Gatineau busway must link with light rail

Re: STO explains why buses alter route, Aug. 3.
Letters, Ottawa Citizen, Aug 7, 2007

Reading Tony Cote’s column on why Société de Transport de l’Outaouais
buses often divert from their routes really hit home because I have
also experienced these abrupt route changes when taking STO buses from
Gatineau to Ottawa. With Wednesday’s tragic collapse of an expressway
bridge in Minneapolis and then Gatineau’s refusal to consider a
light-rail link with Ottawa, important truths are staring us in the
face.

Why do STO buses change routes across the Ottawa River? Let’s be clear:
it’s to maintain schedules along the congested King Edward, Rideau,
Wellington corridor that they use. It was never designed to handle the
dozens of peak-hour STO buses that use it. Will the planned
$100-million investment in Rapibus by Gatineau improve matters? No, it
can’t, because the Rapibus busways will end near Les Terrasses de la
Chaudière and not provide any additional capacity across the Ottawa
River or in Ottawa.

The Rapibus project has received no attention in Ottawa to date. For it
to make any sense, it must link with lightrail transit service across
the Prince of Wales railway bridge to a location near the Lac Leamy
casino, as proposed by Friends of the O-Train and the mayor’s task
force on transportation.
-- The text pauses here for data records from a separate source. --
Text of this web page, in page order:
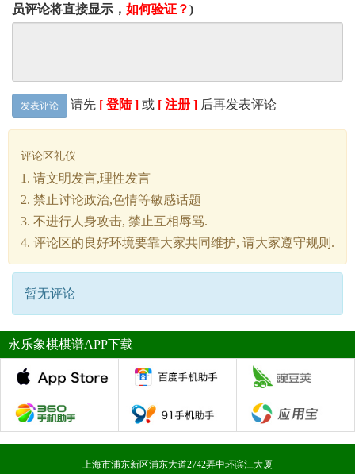
员评论将直接显示， 如何验证？)
发表评论 请先 [ 登陆 ] 或 [ 注册 ] 后再发表评论
评论区礼仪
1. 请文明发言,理性发言
2. 禁止讨论政治,色情等敏感话题
3. 不进行人身攻击, 禁止互相辱骂.
4. 评论区的良好环境要靠大家共同维护, 请大家遵守规则.
暂无评论
永乐象棋棋谱APP下载
上海市浦东新区浦东大道2742弄中环滨江大厦

And yet, inexplicably, Gatineau doesn’t want
to even talk about it.

The tragedy in Minneapolis, coupled with last year’s roadbridge
collapse in Laval, remove the veil. We’re faced with a transportation
infrastructure crisis, with our excessive reliance on roads, cars, and
trucks a major part of the problem. Add in the agreed need to reduce
greenhouse-gas emissions and improve air quality, and the message for
residents and governments in Ottawa and Gatineau is blunt and clear:
The O-Train light-rail transit service must be extended quickly across
the Prince of Wales railway bridge into Gatineau, and the STO bus
network oriented around this service.

And as for the much-discussed new bridge across the Ottawa River, let’s
focus on using and maintaining the six we already have, including the
Prince of Wales railway bridge, currently unused for either freight or
transit less than a mile from Parliament Hill.